Let it be said all four of the main players in this psychological thriller touching on notions of reincarnation and possession give top tier performances in a genre that still doesn’t get enough respect from the Academy.  Marsha Mason makes the mother of this well-to-do family increasingly frightened by the mysterious man encroaching upon her world followed by the strange changes happening within her daughter while also wrestling with her skeptical husband played equally brilliantly by John Beck whose own anger towards the situation beyond his control breaks into rages.  Anthony Hopkins, many the film’s finest actor, does a fantastic job of making the strange Elliot Hoover seem eccentric if not a little crazy while still channeling powerful emotions of his own onscreen.  Last but not least is newcomer Susan Swift who never acted before but bites and claws with all her might at this role, rivaling the great Linda Blair even.

 
Despite all of the above, Audrey Rose kind of came and went at the box office, amassing a meager $2 million beneath its production budget.  Critics who generally respected Wise’s oeuvre came down on the movie citing it as yet another The Exorcist rip-off while complaining how the picture seems to shift gears into a quasi-courtroom drama for a brief time including but not limited to hypnosis at one point.  
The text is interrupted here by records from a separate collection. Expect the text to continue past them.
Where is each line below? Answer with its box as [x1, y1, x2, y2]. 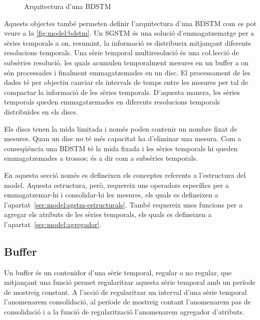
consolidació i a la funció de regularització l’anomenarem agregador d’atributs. [4, 306, 244, 317]
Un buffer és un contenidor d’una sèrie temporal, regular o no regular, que [4, 267, 232, 277]
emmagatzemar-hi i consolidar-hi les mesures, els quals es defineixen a [4, 189, 218, 200]
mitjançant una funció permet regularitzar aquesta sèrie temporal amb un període [4, 277, 255, 287]
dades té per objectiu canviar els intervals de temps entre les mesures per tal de [4, 77, 248, 87]
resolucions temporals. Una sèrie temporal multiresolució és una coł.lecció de [4, 47, 239, 58]
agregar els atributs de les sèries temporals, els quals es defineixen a [4, 209, 212, 220]
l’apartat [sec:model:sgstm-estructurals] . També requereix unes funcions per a [4, 199, 243, 209]
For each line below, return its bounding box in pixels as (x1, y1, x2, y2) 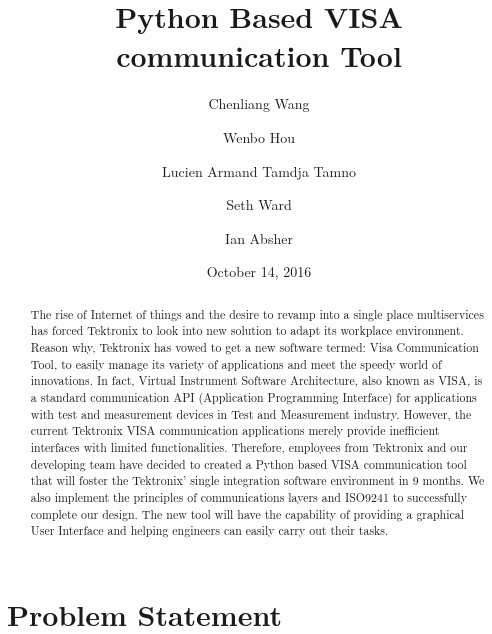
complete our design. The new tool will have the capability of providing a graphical (30, 505, 464, 522)
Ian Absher (225, 227, 293, 248)
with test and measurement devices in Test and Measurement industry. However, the (30, 405, 472, 422)
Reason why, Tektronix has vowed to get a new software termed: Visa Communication (30, 338, 479, 355)
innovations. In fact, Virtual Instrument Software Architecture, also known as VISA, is (30, 372, 483, 389)
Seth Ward (226, 194, 292, 215)
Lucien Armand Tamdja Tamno (162, 160, 356, 181)
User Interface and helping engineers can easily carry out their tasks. (30, 522, 389, 539)
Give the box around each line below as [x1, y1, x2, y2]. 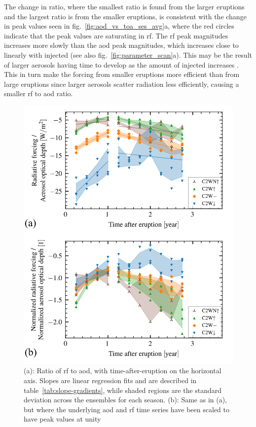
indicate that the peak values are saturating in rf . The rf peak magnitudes [4, 30, 228, 40]
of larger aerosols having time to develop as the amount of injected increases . [4, 59, 239, 70]
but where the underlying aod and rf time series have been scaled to [24, 404, 229, 414]
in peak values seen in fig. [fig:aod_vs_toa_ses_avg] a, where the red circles [4, 21, 234, 31]
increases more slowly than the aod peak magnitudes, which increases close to [4, 40, 239, 50]
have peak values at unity [24, 414, 101, 424]
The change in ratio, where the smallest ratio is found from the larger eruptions [4, 1, 245, 11]
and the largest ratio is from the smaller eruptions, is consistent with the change [4, 11, 247, 21]
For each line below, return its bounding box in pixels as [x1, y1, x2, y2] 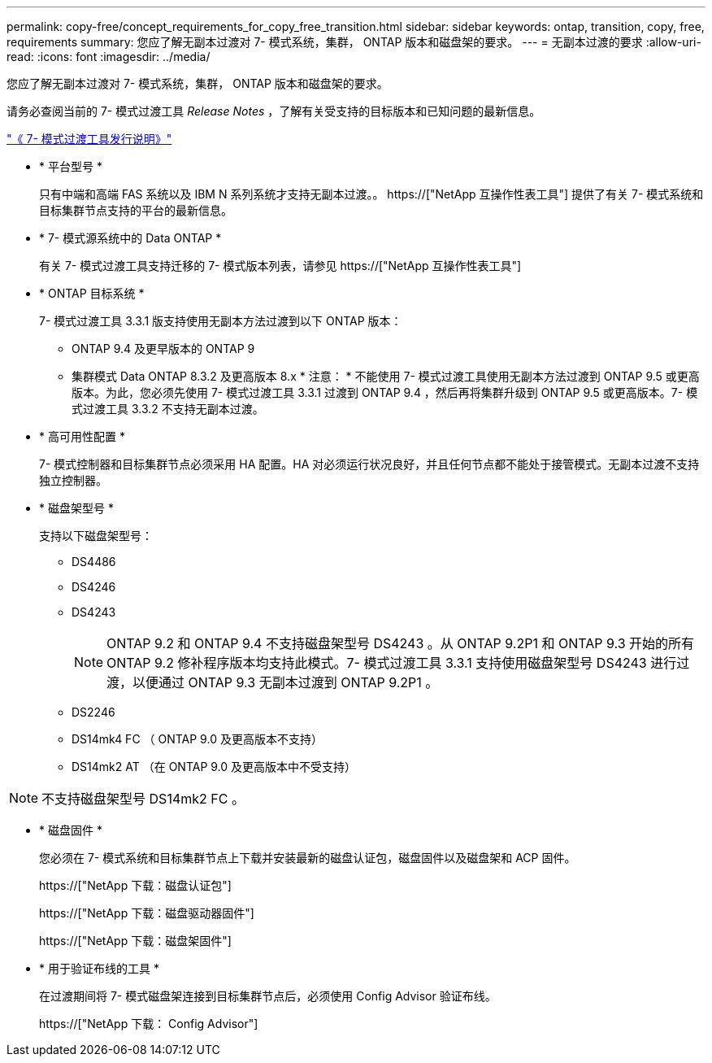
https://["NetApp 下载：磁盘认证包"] [39, 878, 232, 892]
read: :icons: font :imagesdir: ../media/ [7, 50, 211, 63]
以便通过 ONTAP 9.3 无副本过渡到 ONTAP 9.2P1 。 [132, 674, 439, 691]
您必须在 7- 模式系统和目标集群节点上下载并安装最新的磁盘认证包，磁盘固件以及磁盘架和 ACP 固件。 [39, 851, 576, 865]
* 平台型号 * [39, 159, 102, 173]
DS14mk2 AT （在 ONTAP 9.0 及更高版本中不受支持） [72, 760, 357, 773]
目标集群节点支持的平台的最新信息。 [39, 203, 232, 217]
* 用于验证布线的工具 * [39, 961, 159, 975]
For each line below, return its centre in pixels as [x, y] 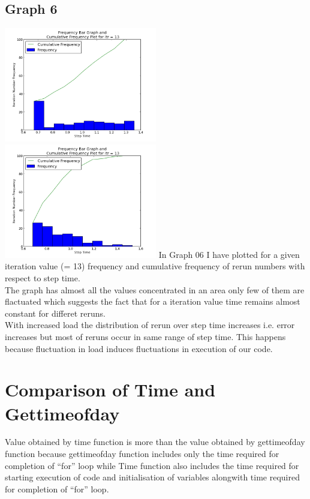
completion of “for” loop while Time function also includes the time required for [152, 465]
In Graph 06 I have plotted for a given [229, 254]
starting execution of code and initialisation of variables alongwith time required [152, 477]
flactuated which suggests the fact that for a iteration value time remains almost [153, 301]
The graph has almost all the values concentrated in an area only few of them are [155, 289]
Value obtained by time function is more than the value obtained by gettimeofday [155, 442]
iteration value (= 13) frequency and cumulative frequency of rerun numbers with [155, 266]
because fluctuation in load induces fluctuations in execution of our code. [139, 348]
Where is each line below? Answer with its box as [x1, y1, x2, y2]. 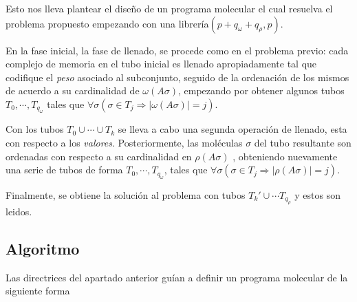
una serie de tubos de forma [6, 162, 123, 177]
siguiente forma [6, 283, 70, 298]
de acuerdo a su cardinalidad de [6, 83, 140, 98]
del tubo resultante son [254, 135, 351, 149]
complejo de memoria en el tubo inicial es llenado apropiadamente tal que [6, 56, 317, 71]
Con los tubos [6, 122, 64, 136]
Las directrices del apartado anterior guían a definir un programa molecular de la [6, 270, 348, 284]
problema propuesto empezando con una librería [6, 16, 209, 30]
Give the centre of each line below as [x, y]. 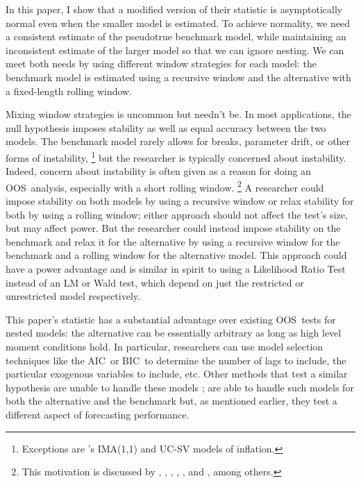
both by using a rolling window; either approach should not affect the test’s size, [177, 214]
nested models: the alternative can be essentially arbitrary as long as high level [174, 333]
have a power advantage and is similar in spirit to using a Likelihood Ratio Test [176, 269]
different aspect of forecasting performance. [98, 414]
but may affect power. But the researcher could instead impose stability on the [173, 228]
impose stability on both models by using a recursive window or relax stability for [180, 201]
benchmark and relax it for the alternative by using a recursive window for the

Still in the years since the film has enjoyed renewed cult interest as the great director’s final horror film in his otherwise illustrious career.  After recent critical reappraisal of Felitta’s The Entity followed by Wise’s director’s cut of Star Trek: The Motion Picture finally getting a due proper release, its time modern viewers came back and reassessed this passionately acted psychological horror gem that dares to ask existential questions about the possibilities of life before or after this one.